Iodine-123

General
- Symbol: ^{123}I
- Names: iodine-123, radioiodine
- Protons (Z): 53
- Neutrons (N): 70

Nuclide data
- Natural abundance: 0
- Half-life (t_{1/2}): 13.223 hours
- Isotope mass: 122.905590 Da
- Parent isotopes: ^{123}Xe
- Decay products: ^{123}Te

Decay modes
- Decay mode: Decay energy (MeV)
- electron capture: 1.228 MeV

= Iodine-123 =

Isotope of iodine

Iodine-123 (^{123}I) is a radioactive isotope of iodine used in nuclear medicine imaging, including single-photon emission computed tomography (SPECT) or SPECT/CT exams. The isotope's half-life is 13.223 hours; the decay by electron capture to tellurium-123 emits gamma radiation with a predominant energy of 159 keV (this is the gamma primarily used for imaging). In medical applications, the radiation is detected by a gamma camera. The isotope is typically applied as iodide-123, the anionic form.

==Production==

Iodine-123 is produced in a cyclotron by proton irradiation of xenon-124 in a capsule, which on absorbing a proton of the used energy will lose a neutron and proton to form xenon-123, or else two neutrons to form caesium-123, which decays to it. The xenon-123 formed by either route then decays to iodine-123, and is trapped on the inner wall of the irradiation capsule under refrigeration, then eluted with sodium hydroxide in a halogen disproportionation reaction, similar to collection of iodine-125 after it is formed from xenon by neutron irradiation (see article on ^{125}I for more details).

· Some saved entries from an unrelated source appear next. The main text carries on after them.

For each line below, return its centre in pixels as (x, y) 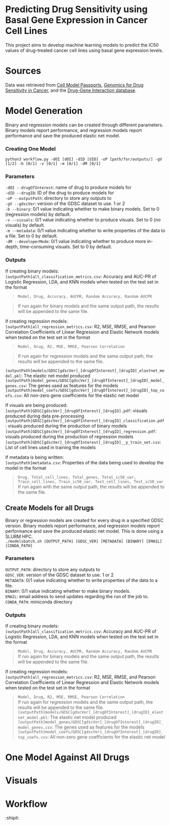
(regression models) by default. (38, 215)
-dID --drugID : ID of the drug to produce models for (60, 193)
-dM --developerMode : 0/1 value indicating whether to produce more (76, 242)
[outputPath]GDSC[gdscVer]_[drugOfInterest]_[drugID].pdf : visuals (76, 410)
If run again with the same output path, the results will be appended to (91, 487)
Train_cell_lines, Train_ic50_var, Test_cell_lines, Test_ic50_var (90, 482)
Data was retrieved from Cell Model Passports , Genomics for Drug (74, 85)
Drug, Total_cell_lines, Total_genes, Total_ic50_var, (77, 477)
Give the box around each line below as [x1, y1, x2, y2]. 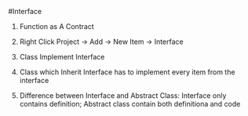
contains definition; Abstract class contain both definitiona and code [19, 100, 241, 108]
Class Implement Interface [19, 53, 105, 61]
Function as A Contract [19, 22, 94, 31]
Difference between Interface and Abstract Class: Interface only [19, 91, 227, 100]
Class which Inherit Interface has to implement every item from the [19, 67, 235, 77]
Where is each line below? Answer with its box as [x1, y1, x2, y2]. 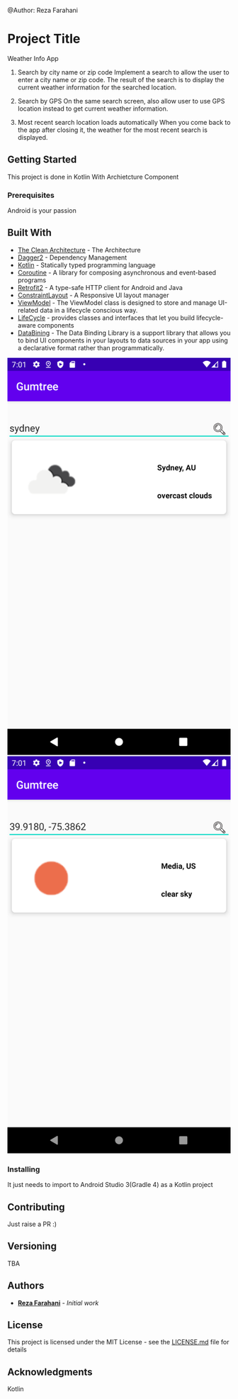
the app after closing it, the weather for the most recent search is [17, 126, 208, 134]
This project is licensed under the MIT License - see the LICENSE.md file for [7, 1338, 229, 1347]
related [17, 306, 39, 314]
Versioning [7, 1240, 57, 1252]
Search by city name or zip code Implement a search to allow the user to [17, 67, 229, 77]
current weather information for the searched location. [17, 83, 177, 91]
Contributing [7, 1201, 65, 1213]
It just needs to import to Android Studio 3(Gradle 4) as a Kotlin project [7, 1181, 214, 1189]
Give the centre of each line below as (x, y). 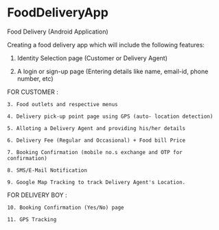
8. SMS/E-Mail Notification (47, 170)
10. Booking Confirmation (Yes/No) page (66, 207)
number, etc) (35, 78)
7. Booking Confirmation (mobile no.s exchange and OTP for (95, 152)
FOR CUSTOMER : (33, 92)
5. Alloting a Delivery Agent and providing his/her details (96, 128)
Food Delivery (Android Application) (58, 31)
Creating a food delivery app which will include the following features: (106, 44)
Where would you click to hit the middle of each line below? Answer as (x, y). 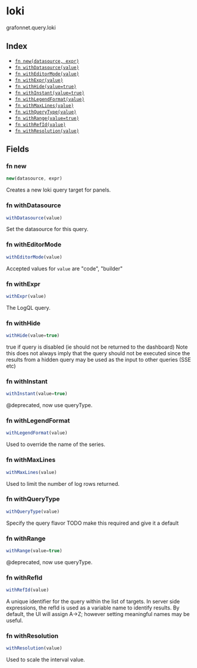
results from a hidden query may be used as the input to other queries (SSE (99, 360)
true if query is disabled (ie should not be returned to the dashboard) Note (97, 347)
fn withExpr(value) (39, 80)
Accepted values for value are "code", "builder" (65, 268)
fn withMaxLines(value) (44, 106)
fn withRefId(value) (40, 124)
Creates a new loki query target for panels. (59, 190)
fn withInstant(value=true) (49, 93)
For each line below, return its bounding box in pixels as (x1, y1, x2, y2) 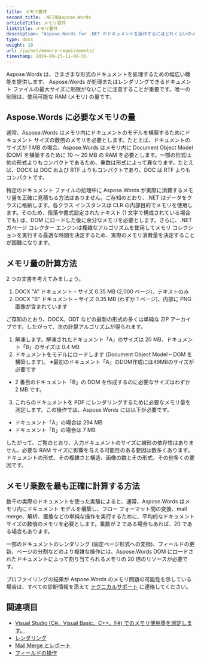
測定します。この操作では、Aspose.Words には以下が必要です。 (14, 406, 172, 414)
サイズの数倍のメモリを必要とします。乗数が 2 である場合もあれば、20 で (6, 520, 187, 527)
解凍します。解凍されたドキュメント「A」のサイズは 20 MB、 (14, 336, 167, 343)
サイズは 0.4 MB (39, 344, 80, 351)
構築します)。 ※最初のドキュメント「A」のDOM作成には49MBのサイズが (14, 359, 194, 366)
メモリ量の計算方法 (6, 258, 77, 268)
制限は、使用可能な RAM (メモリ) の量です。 (6, 93, 115, 100)
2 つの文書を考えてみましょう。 (6, 275, 84, 283)
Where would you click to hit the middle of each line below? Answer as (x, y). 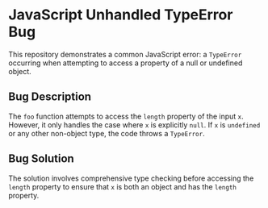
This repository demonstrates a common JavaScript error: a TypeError (125, 54)
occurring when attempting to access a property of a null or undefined (126, 63)
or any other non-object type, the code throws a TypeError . (107, 133)
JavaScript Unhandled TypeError (121, 15)
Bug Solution (41, 159)
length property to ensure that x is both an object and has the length (122, 186)
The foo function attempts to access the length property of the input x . (126, 116)
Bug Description (50, 97)
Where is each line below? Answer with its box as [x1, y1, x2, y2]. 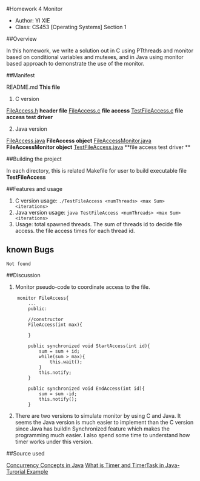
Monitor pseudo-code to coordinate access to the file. [15, 283, 150, 291]
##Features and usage [6, 185, 62, 192]
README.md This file [6, 83, 61, 91]
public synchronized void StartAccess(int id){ [28, 343, 150, 349]
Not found [6, 261, 32, 267]
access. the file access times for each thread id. [15, 227, 135, 234]
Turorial [6, 468, 25, 475]
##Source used [6, 449, 45, 457]
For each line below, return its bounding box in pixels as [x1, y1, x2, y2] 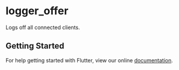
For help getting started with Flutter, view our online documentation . [5, 56, 173, 63]
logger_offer [5, 4, 69, 18]
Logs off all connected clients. [5, 24, 80, 31]
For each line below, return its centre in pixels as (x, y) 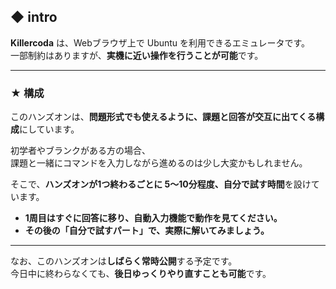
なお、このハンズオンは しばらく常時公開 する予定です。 (124, 261)
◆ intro (34, 17)
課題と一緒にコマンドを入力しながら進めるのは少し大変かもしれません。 (159, 163)
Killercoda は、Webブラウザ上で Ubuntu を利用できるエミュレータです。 (160, 42)
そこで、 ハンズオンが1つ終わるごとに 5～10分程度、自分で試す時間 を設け (161, 184)
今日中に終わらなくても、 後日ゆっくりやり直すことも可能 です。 (141, 274)
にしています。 (49, 129)
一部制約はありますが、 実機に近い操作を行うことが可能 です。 (137, 55)
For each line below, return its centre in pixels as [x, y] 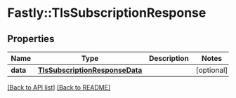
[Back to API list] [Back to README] [59, 87]
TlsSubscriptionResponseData [90, 70]
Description [169, 58]
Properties [31, 39]
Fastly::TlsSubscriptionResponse [107, 13]
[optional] [212, 70]
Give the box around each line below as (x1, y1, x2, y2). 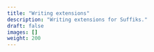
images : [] (7, 28, 38, 36)
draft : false (7, 22, 44, 29)
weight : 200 (7, 35, 41, 42)
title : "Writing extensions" (7, 9, 90, 17)
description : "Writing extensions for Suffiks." (7, 16, 148, 23)

^{124}Xe (p,pn) ^{123}Xe → ^{123}I

^{124}Xe (p,2n) ^{123}Cs → ^{123}Xe → ^{123}I

Iodine-123 is usually supplied as [^{123}I]-sodium iodide in 0.1 M sodium hydroxide solution, at 99.8% isotopic purity.

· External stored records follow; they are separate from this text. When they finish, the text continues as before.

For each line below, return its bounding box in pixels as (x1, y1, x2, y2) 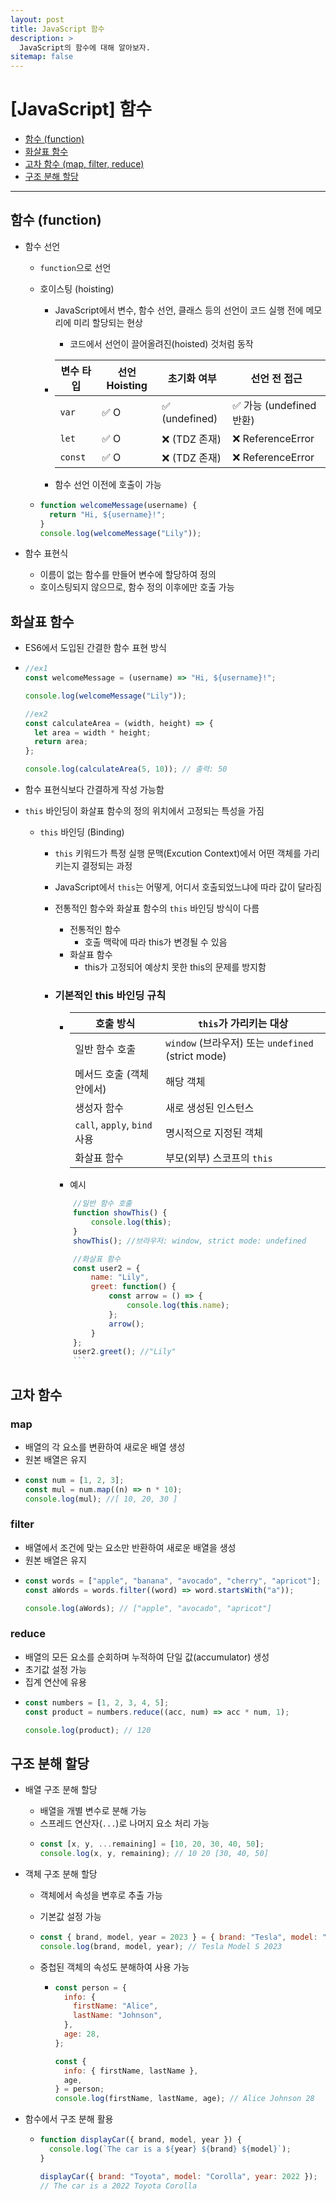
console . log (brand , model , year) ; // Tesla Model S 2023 (39, 1941, 283, 1951)
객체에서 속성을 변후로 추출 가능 (39, 1889, 163, 1901)
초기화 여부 (167, 371, 217, 385)
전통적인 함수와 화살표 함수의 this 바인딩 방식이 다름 (54, 902, 260, 915)
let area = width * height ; (34, 727, 152, 738)
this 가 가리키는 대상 (197, 1017, 289, 1031)
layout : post (10, 14, 65, 25)
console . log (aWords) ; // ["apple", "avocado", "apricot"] (24, 1603, 272, 1613)
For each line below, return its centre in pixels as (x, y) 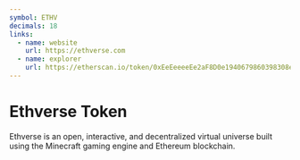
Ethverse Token (68, 112)
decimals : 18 (33, 26)
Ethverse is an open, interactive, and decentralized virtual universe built (141, 136)
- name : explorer (50, 59)
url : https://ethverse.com (75, 51)
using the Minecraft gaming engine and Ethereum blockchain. (122, 146)
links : (21, 34)
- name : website (47, 42)
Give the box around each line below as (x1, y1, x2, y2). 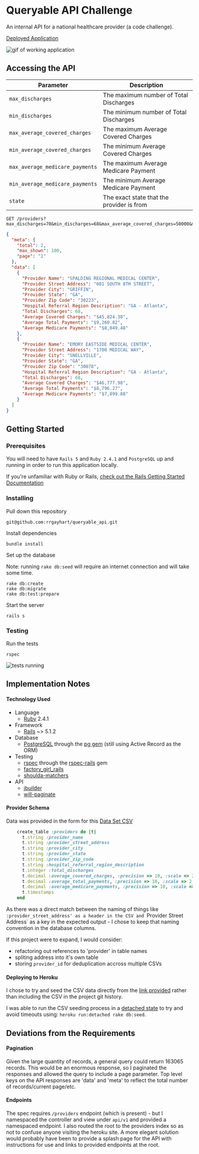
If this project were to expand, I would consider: (6, 936, 123, 943)
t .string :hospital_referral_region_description (21, 862, 145, 868)
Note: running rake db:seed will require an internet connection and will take (6, 562, 190, 570)
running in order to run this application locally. (6, 462, 118, 469)
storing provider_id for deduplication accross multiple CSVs (14, 960, 162, 967)
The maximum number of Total (102, 91, 188, 99)
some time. (6, 569, 34, 576)
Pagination (6, 1044, 34, 1052)
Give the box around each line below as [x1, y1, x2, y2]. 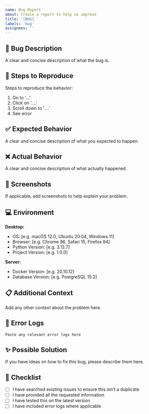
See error [12, 110, 32, 116]
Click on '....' [12, 100, 38, 106]
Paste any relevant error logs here [5, 332, 81, 337]
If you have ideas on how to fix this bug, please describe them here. [5, 359, 144, 365]
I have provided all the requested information [12, 392, 104, 398]
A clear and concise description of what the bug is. [5, 57, 110, 63]
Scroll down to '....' [12, 105, 51, 111]
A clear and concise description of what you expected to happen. [5, 138, 139, 144]
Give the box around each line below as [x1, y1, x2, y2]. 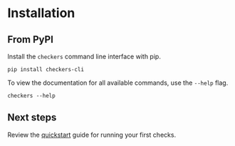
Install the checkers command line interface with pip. [7, 52, 162, 61]
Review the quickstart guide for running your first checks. [7, 130, 177, 139]
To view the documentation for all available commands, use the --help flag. [7, 78, 229, 87]
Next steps [7, 112, 57, 124]
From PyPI [7, 33, 53, 46]
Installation [7, 5, 75, 21]
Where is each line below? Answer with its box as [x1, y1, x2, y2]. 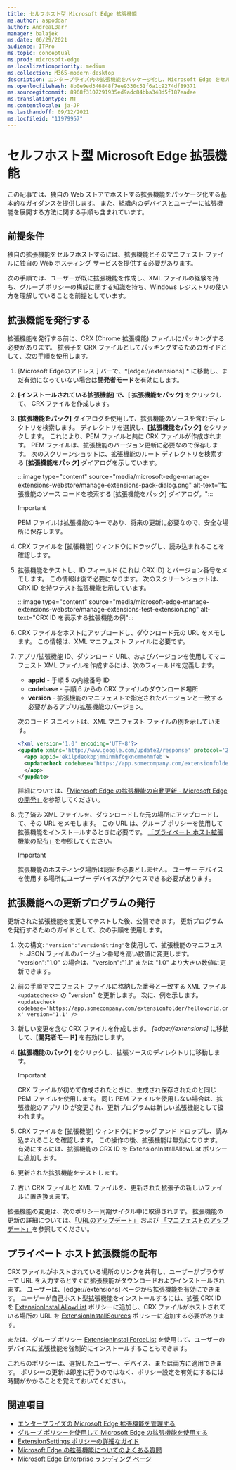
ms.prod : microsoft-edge [7, 56, 80, 63]
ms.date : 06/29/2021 [7, 37, 68, 44]
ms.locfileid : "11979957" [7, 115, 83, 122]
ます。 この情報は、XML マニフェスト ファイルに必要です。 [17, 637, 189, 646]
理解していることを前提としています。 [19, 292, 130, 300]
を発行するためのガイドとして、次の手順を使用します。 [7, 926, 166, 934]
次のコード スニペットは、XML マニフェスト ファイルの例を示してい [17, 717, 215, 726]
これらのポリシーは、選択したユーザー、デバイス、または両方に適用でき [7, 1359, 216, 1368]
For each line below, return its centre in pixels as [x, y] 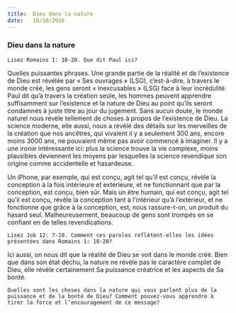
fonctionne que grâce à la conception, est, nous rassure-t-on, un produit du [118, 207]
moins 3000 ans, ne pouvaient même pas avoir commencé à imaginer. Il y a [118, 141]
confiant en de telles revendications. [60, 222]
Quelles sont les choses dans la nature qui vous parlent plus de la [112, 290]
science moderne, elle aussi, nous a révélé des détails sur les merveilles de [117, 125]
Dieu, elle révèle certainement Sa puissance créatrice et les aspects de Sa [116, 269]
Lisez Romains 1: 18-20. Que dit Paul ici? [73, 60]
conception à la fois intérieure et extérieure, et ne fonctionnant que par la [114, 184]
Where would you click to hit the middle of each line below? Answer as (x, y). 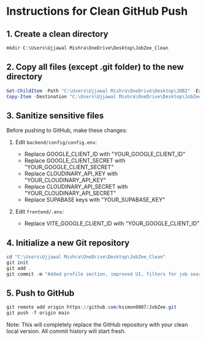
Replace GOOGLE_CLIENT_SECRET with (75, 161)
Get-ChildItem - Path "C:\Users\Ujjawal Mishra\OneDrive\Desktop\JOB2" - (101, 91)
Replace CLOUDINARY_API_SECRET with (76, 187)
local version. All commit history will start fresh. (66, 331)
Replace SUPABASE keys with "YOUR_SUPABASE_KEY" (95, 200)
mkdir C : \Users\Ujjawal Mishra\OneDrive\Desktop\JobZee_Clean (87, 48)
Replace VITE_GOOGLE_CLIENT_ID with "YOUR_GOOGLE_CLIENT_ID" (112, 224)
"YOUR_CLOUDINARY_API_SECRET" (70, 193)
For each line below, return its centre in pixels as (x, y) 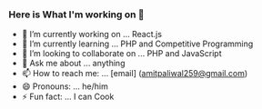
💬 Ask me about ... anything (73, 64)
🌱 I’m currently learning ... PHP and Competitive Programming (137, 44)
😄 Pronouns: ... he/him (65, 86)
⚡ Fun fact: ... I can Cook (68, 97)
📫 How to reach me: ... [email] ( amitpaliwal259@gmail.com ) (135, 74)
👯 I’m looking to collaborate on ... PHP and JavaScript (121, 54)
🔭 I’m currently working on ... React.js (92, 35)
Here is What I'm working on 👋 (76, 15)

^{123}I for medical applications has also been produced at Oak Ridge National Laboratory by proton cyclotron bombardment of 80% isotopically enriched tellurium-123.

^{123}Te (p,n) ^{123}I

==Decay==

The detailed decay mechanism is electron capture (EC) to form an excited state of the observationally stable nuclide tellurium-123 . The excited state of ^{123}Te produced is not the metastable nuclear isomer ^{123m}Te (the decay of ^{123}I does not involve enough energy to produce ^{123m}Te), but rather is a much shorter-lived excited state of ^{123}Te that immediately decays to ground state ^{123}Te by emitting a gamma ray at the energy noted, or else (13% of the time) by internal conversion electron emission, followed by an average of 11 Auger electrons emitted at very low energies (50-500 eV). The latter decay channel also produces ground-state ^{123}Te. Especially because of the internal conversion decay channel, ^{123}I is not an absolutely pure gamma-emitter, although it may be considered so for clinically purposes.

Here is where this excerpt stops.